So over the numbers
- Christina Curtaccio
- Sep 10, 2015
- 3 min read

Counting macros, obsessing over the scale, the size of our clothes I'm over it all. I had this goal of abs for the summer why? I don't know I thought just once before I'm 30 would be rockin if I could sit on the beach with abs. But I soon realized I was obsessing over food. Obsessing over the numbers. The scale that dreaded evil scale. Why do we let this little machine define us? Does it show how much heart each of us has? Does it reflect the beautiful strong people we are? Before I started counting or obsessing over numbers, I liked me, in fact I loved me, I was and am this independent strong woman who can make it in this ruff life solo. That's an achievement in itself. And I always prided myself in that. That I needed no one to stand on my own two feet. But recently I have turned negative toward myself. Getting frustrated more and more with myself. Calling myself fat or bulky more times than I can count. I know I'm not fat by any means but it doesn't stop the instant feeling when you put something on and it doesn't fit right or you look in the mirror and just feel bigger than normal. We are our own worst critics aren't we? So when did I stop loving me?
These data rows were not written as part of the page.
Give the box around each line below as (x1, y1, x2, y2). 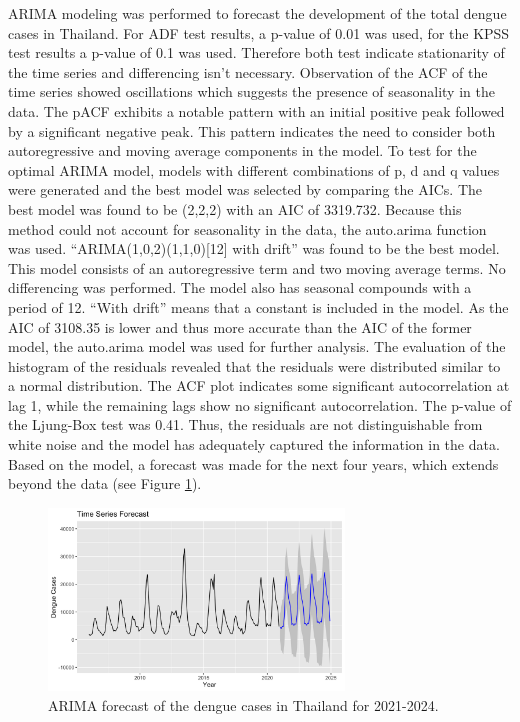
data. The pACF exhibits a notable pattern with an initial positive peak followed (8, 100, 505, 121)
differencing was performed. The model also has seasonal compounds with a (8, 277, 472, 298)
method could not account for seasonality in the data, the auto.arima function (8, 218, 487, 239)
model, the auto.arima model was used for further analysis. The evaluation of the (8, 336, 506, 357)
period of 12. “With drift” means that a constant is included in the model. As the (8, 296, 509, 317)
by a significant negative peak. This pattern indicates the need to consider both (8, 120, 496, 141)
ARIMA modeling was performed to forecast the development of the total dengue (8, 3, 507, 23)
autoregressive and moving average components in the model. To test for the (8, 140, 477, 161)
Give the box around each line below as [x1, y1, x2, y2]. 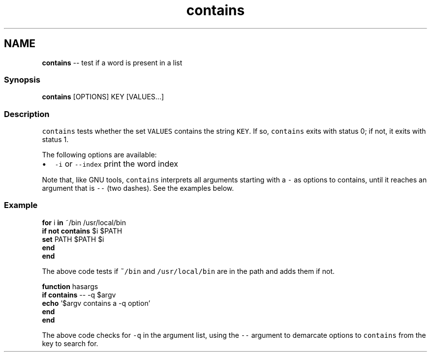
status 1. [42, 135, 69, 144]
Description [4, 109, 50, 119]
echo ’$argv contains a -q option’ [42, 298, 151, 307]
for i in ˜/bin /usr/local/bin [42, 218, 126, 227]
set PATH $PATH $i [42, 235, 104, 243]
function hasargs [42, 282, 98, 291]
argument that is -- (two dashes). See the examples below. [42, 184, 234, 193]
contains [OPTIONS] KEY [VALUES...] [42, 92, 164, 101]
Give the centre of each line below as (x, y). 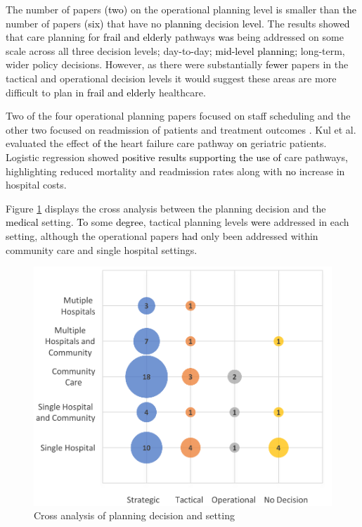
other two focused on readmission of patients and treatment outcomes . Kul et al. (181, 129)
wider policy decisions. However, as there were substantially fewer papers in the (177, 64)
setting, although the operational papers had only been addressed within (162, 235)
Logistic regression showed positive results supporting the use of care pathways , (177, 157)
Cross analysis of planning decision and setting (134, 515)
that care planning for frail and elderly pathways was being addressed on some (175, 37)
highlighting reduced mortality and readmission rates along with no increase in (175, 171)
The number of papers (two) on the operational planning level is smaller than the (181, 9)
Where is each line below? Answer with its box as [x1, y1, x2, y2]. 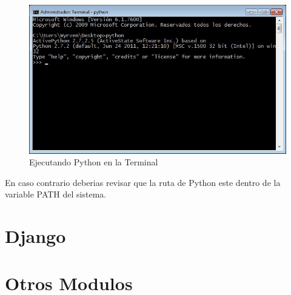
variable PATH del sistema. [5, 188, 107, 201]
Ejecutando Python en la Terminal [29, 156, 158, 168]
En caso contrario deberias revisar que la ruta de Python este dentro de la [5, 176, 281, 188]
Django [5, 224, 66, 248]
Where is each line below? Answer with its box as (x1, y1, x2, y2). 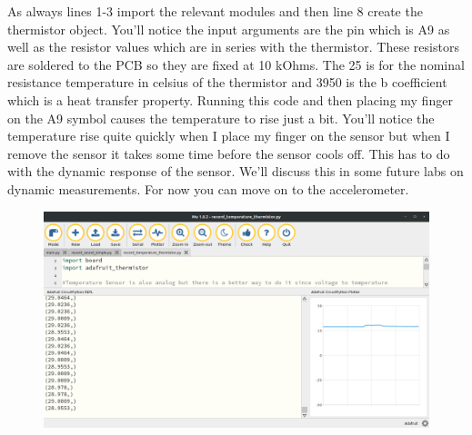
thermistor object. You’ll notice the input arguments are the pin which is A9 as (7, 19, 450, 38)
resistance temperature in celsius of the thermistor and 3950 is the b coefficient (7, 73, 447, 92)
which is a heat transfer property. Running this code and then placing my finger (7, 90, 453, 109)
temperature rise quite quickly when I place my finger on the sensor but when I (7, 126, 450, 145)
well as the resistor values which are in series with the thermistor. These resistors (7, 37, 459, 56)
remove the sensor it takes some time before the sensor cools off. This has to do (7, 143, 450, 163)
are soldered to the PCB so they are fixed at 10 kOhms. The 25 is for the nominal (7, 54, 465, 74)
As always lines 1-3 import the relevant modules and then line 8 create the (7, 2, 423, 20)
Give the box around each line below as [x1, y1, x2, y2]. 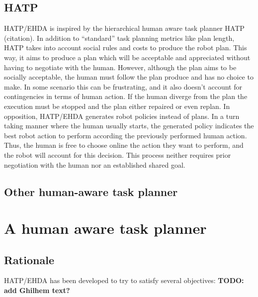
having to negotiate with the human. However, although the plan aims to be [4, 62, 237, 72]
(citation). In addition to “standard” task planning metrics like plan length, [4, 32, 235, 43]
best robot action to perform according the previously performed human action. [4, 130, 247, 140]
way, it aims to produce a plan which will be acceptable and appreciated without [4, 52, 251, 62]
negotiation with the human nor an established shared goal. [4, 159, 185, 170]
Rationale [4, 252, 54, 267]
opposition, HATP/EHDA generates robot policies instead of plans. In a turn [4, 110, 240, 121]
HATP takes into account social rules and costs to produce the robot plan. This [4, 42, 247, 53]
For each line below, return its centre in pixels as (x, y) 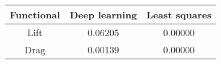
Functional (35, 15)
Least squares (179, 15)
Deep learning (103, 15)
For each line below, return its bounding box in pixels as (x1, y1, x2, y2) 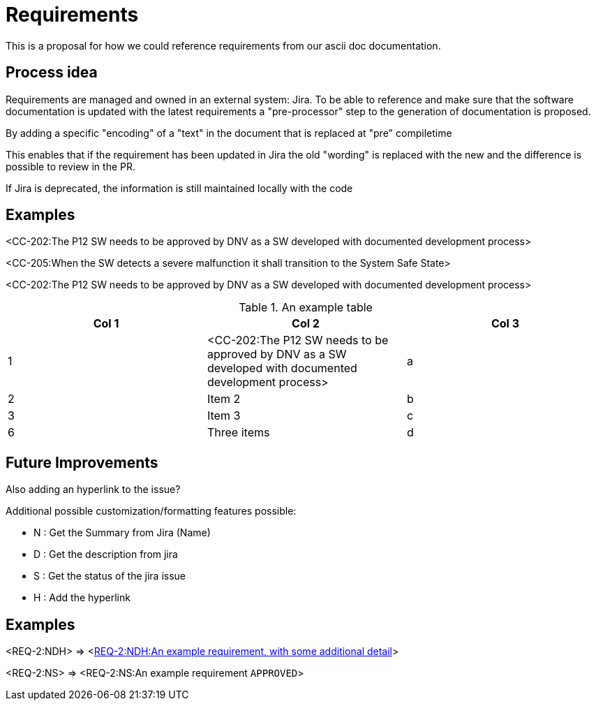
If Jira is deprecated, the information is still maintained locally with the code (6, 182, 353, 194)
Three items (207, 425, 270, 440)
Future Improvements (6, 453, 158, 471)
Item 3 (207, 409, 241, 423)
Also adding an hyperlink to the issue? (6, 483, 181, 496)
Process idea (6, 64, 98, 82)
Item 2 (207, 392, 241, 406)
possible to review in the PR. (6, 160, 136, 172)
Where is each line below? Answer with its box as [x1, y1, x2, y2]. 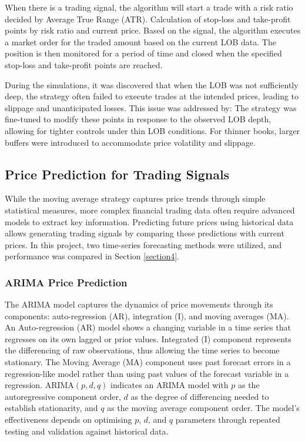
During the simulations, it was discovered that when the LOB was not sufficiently [5, 78, 299, 91]
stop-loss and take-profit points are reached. [5, 58, 163, 71]
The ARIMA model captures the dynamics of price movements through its [5, 298, 273, 310]
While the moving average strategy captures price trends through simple [5, 192, 266, 205]
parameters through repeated [175, 413, 280, 426]
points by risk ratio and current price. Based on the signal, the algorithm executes [5, 24, 301, 36]
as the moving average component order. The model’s [107, 402, 300, 414]
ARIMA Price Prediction [5, 275, 128, 289]
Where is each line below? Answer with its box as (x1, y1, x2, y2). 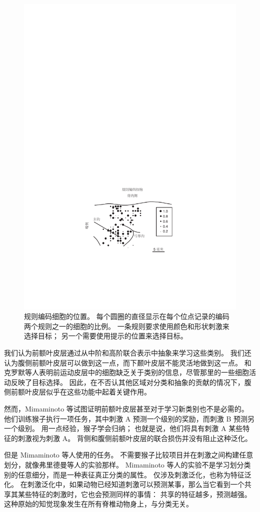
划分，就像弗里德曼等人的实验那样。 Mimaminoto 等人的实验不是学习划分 (4, 459, 244, 469)
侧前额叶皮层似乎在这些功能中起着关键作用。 (4, 386, 151, 397)
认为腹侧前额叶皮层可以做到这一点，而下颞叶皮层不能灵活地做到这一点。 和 (4, 357, 251, 367)
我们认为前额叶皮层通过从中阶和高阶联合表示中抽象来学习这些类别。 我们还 (4, 347, 251, 358)
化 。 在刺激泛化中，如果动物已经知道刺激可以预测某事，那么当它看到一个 (4, 479, 244, 489)
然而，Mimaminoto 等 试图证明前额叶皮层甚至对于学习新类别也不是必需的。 (4, 403, 248, 413)
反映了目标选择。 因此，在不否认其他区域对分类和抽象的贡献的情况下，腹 (10, 376, 251, 387)
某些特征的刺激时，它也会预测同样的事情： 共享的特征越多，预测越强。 (17, 488, 251, 499)
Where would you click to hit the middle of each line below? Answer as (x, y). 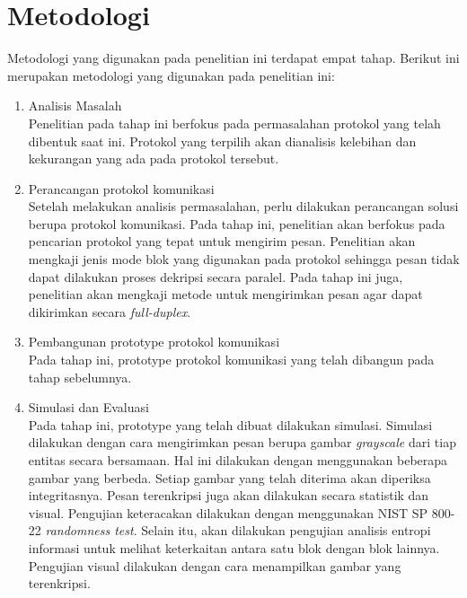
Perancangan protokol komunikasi (121, 188)
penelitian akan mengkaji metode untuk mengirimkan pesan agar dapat (225, 294)
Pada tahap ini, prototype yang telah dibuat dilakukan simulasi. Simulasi (230, 424)
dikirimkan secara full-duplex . (110, 311)
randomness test (89, 530)
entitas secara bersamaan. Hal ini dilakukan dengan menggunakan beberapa (238, 460)
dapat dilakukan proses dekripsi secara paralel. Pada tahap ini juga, (216, 276)
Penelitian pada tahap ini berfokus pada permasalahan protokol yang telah (234, 123)
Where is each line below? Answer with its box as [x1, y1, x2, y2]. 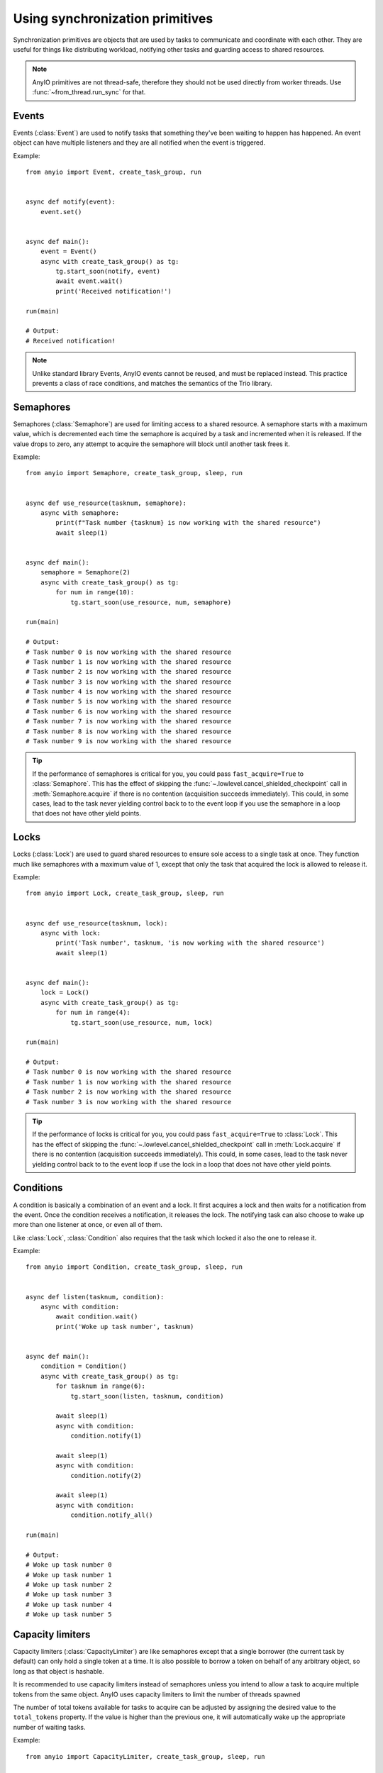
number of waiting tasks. [13, 1723, 86, 1731]
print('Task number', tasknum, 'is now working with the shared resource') [55, 939, 326, 947]
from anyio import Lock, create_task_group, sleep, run [26, 889, 224, 897]
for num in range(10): [55, 589, 135, 596]
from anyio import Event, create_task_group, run [26, 168, 202, 177]
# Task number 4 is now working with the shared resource [26, 688, 232, 696]
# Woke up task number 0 [26, 1561, 112, 1569]
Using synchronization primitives [13, 11, 213, 26]
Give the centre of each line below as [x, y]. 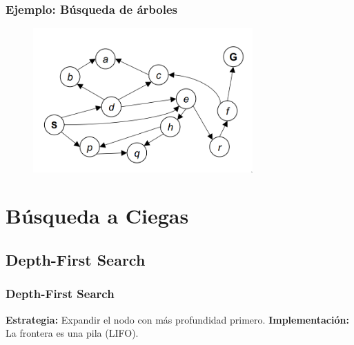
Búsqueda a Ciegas [97, 216]
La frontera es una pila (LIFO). [72, 333]
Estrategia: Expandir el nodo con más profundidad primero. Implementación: [177, 319]
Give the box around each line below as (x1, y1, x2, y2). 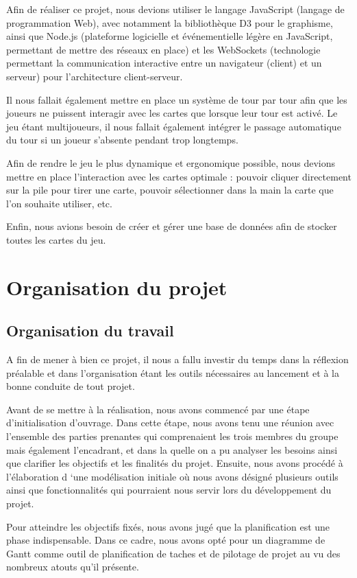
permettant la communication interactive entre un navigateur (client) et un (6, 56, 322, 70)
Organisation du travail (6, 320, 174, 341)
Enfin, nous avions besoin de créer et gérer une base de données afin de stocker (6, 219, 337, 233)
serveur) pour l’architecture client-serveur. (6, 69, 183, 83)
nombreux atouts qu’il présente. (6, 559, 139, 574)
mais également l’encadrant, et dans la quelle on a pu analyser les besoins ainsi (6, 442, 338, 456)
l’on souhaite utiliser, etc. (6, 196, 112, 210)
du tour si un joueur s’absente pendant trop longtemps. (6, 132, 238, 147)
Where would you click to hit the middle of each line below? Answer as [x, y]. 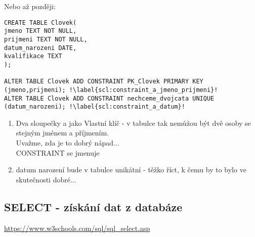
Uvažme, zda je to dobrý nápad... [68, 143]
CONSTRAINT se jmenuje [58, 152]
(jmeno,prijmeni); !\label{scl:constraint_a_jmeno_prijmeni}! [111, 90]
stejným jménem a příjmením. [62, 133]
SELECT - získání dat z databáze [93, 206]
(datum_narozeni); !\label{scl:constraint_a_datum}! [95, 107]
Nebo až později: [30, 6]
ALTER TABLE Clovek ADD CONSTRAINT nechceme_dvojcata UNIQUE [109, 98]
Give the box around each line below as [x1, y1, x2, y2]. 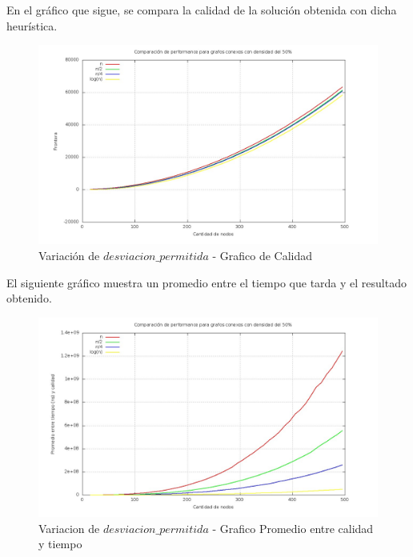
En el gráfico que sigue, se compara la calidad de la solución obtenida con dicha [6, 2, 397, 18]
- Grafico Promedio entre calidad [212, 519, 374, 536]
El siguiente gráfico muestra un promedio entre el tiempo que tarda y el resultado [6, 274, 407, 291]
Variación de [38, 247, 100, 264]
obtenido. [6, 290, 52, 307]
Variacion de [38, 519, 100, 536]
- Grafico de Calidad [212, 247, 313, 264]
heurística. [6, 17, 58, 34]
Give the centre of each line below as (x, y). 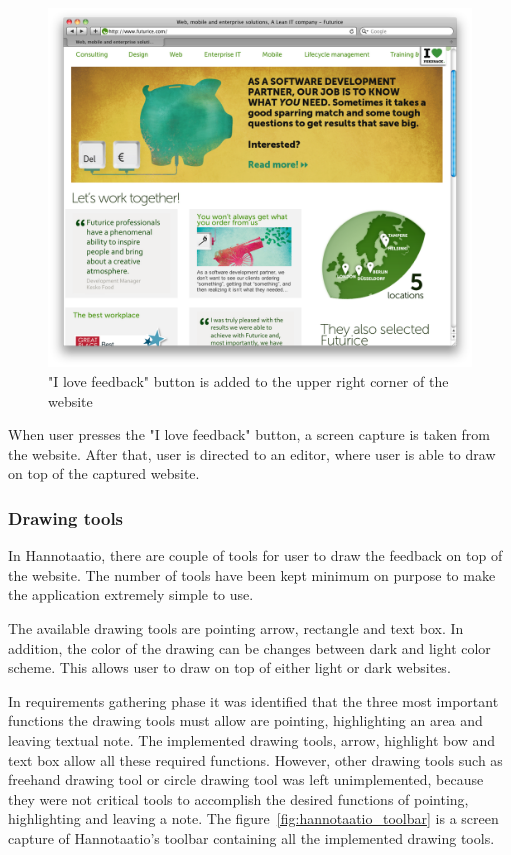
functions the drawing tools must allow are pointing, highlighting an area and (245, 720)
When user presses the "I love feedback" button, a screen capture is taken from (249, 434)
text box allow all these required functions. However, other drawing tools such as (255, 759)
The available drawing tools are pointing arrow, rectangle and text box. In (236, 627)
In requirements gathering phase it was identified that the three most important (253, 700)
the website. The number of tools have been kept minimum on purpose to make (252, 574)
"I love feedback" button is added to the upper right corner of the (248, 381)
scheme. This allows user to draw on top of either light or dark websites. (229, 667)
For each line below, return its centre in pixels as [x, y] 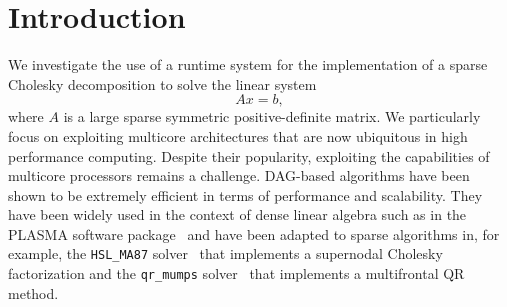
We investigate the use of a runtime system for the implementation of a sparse [248, 64]
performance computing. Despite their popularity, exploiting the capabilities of [249, 155]
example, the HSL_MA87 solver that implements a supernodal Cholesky [225, 253]
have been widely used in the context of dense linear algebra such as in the [237, 214]
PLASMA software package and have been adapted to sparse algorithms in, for [254, 233]
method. [33, 292]
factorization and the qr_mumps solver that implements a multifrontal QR [236, 273]
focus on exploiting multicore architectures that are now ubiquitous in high [238, 135]
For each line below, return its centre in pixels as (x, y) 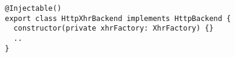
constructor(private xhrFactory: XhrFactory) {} (114, 28)
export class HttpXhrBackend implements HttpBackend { (118, 18)
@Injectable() (33, 8)
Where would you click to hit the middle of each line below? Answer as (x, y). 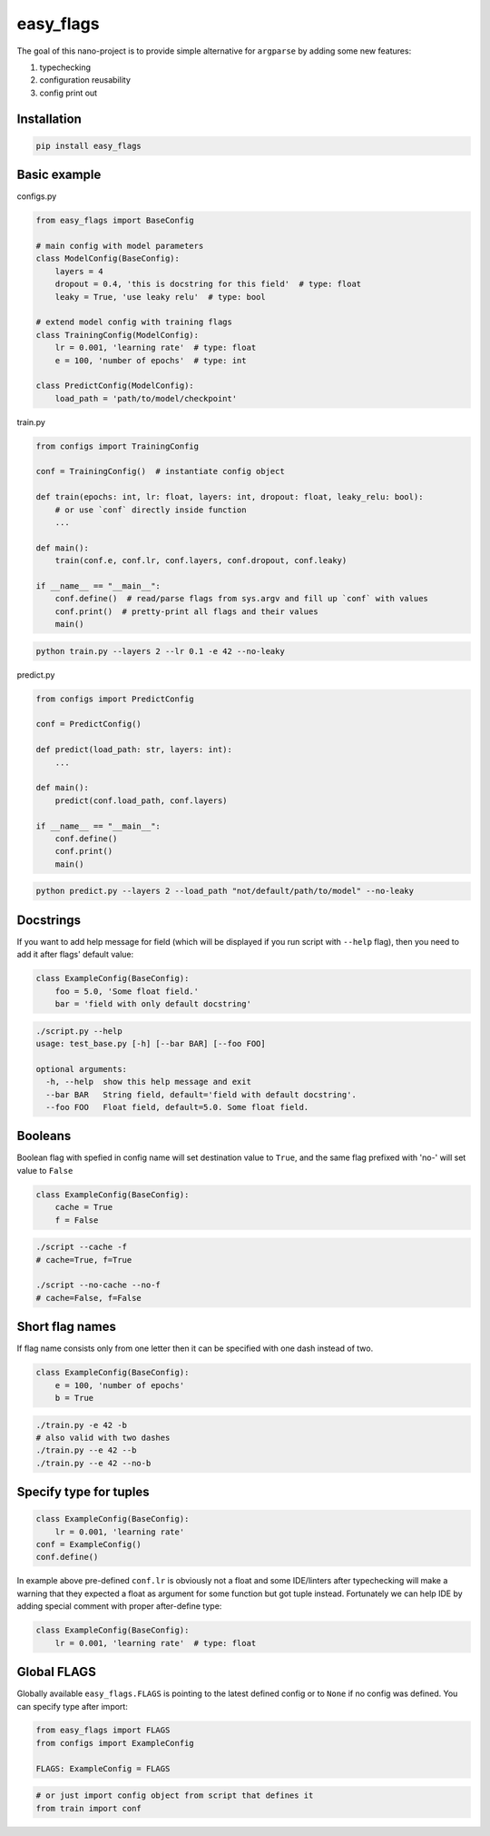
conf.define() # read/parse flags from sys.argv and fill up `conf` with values (241, 599)
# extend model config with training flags (134, 322)
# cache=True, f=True (84, 1260)
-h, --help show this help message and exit (148, 1082)
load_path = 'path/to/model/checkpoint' (146, 398)
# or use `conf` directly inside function (151, 510)
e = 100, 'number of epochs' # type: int (151, 360)
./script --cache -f (81, 1247)
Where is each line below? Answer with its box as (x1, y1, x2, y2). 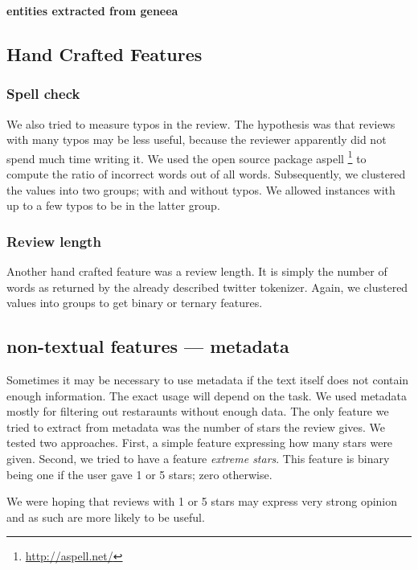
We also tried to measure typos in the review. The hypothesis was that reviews (6, 115, 395, 132)
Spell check (6, 84, 80, 104)
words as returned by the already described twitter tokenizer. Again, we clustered (6, 278, 408, 295)
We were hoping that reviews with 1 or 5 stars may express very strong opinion (6, 493, 398, 510)
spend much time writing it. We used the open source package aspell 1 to (6, 147, 367, 166)
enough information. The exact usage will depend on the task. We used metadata (6, 387, 408, 404)
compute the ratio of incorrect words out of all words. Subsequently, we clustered (6, 166, 406, 182)
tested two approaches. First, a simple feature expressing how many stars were (6, 434, 393, 451)

The negativity seeped in so unnoticed at first until it was all around me and all I really talked about. I don't exactly know when I had the wake up call but I stopped the obsessing, stopped the counting of macros and focused on just eating clean whole foods to nourish my body. All I ever wanted was to be healthy and strong, when that became not enough I'll never know, but I am on a new road to be happy with me again. No more counting, no more scale, no more numbers. And when I have a moment when I'm sure something won't fit me right I'll remind myself of what my body can do, how strong I am physically and mentally. I am kind, loyal, honest, optimistic, and an overall genuine person. I believe in looking for the best in anyone and everyone. I look past faults and never judge. I try to see beauty in everything. I have a beautiful soul. I have a lot to be proud of and a lot to offer as a friend, sister, daughter, ect ect. We need to stop putting ourselves down and start embracing our beauty. Because that exactly what we all are... beautiful.
About this Guest Blogger

My name is Christina Curtaccio, I'm very new to the blog world so any tips along the way are welcomed!! I'm a 29 year old woman who, finds the best in everyone and everything. I forgive easily, but never forget. I'm a lover of lots and a hater of nothing. (Hate is such a strong word after-all) I'm a hairstylist, crossfitter, newbie weightlifter, and fur baby mama! I have a 1 year old Pitbull mix named Jax, who is my absolute world! I started out at a local Crossfit gym 2 years ago and never been more motivated by a gym environment! Since then I have moved to another location to focus on some goals I have and haven't been disappointed! I am now getting into Olympic weightlifting and have even competed at my first ever meet! I love trying new things, but most of all I love trying new FOOD! I love to cook and experiment in the kitchen! I created my blog originally to help keep me accountable to get my eating habits back on track after a splurge on holiday food. Then it became a place I could start to throw my thoughts out there and share recipes with my family and friends. I fell off the band wagon because, well life really, but I went through a breakup and needed to focus on me. I'm back and ready to share my love of Hair, Crossfit, Lifting, Health, Life and FOOD!